| REQUIRED ACTION |
Report back every line in the data that includes the string "gyro".

§

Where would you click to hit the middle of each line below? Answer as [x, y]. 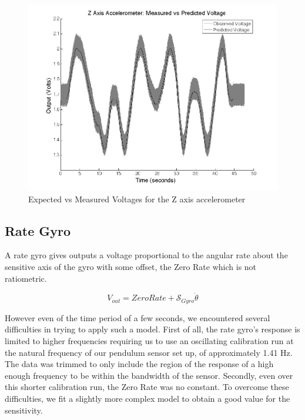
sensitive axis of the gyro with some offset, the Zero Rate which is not [131, 266]
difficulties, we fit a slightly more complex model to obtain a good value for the [148, 398]
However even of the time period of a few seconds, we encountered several [138, 317]
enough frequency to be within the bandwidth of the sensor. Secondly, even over [149, 375]
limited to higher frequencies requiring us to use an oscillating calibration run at [149, 341]
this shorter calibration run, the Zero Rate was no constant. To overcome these [147, 387]
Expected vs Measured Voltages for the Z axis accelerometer [137, 199]
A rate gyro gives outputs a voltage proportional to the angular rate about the [146, 255]
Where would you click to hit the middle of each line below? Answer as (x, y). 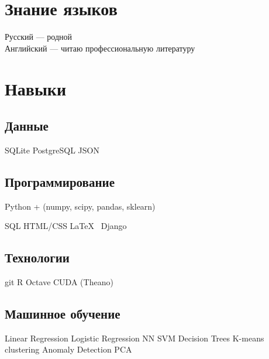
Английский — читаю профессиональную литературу (100, 48)
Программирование (60, 181)
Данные (27, 126)
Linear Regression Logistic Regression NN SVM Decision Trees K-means (134, 338)
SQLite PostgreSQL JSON (52, 150)
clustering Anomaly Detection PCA (68, 349)
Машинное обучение (63, 314)
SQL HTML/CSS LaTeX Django (66, 226)
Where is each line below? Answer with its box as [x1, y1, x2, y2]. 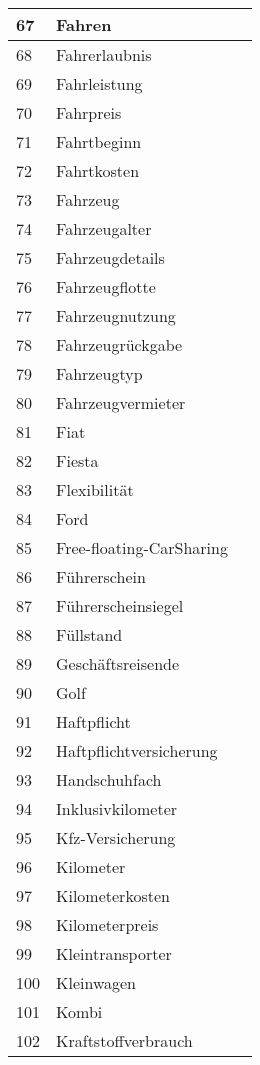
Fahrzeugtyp [56, 362, 143, 385]
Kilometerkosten [56, 884, 170, 907]
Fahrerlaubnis [56, 43, 152, 66]
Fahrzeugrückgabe [56, 333, 183, 356]
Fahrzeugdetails [56, 246, 165, 269]
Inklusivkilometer [56, 797, 178, 820]
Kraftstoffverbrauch [56, 1029, 193, 1052]
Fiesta [56, 449, 99, 472]
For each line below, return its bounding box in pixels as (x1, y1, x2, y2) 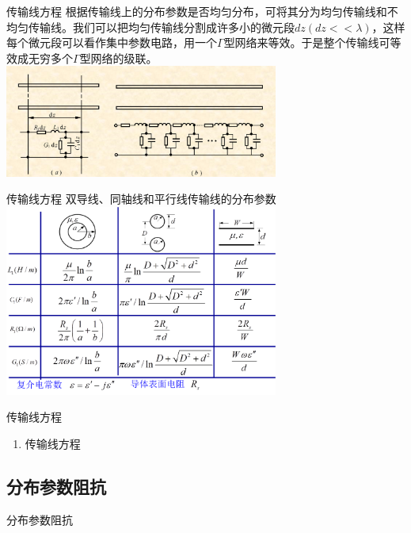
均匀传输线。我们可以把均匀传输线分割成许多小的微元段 (6, 18, 295, 35)
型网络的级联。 (79, 49, 158, 66)
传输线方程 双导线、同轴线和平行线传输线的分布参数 (6, 190, 276, 207)
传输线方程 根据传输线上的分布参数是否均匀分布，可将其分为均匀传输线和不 (6, 3, 398, 19)
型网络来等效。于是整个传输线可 (223, 34, 390, 51)
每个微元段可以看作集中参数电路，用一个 (6, 34, 217, 51)

§

| ANSWER SPACE |
sensitive axis of the gyro with some offset, the Zero Rate which is not [131, 266]
A rate gyro gives outputs a voltage proportional to the angular rate about the [146, 255]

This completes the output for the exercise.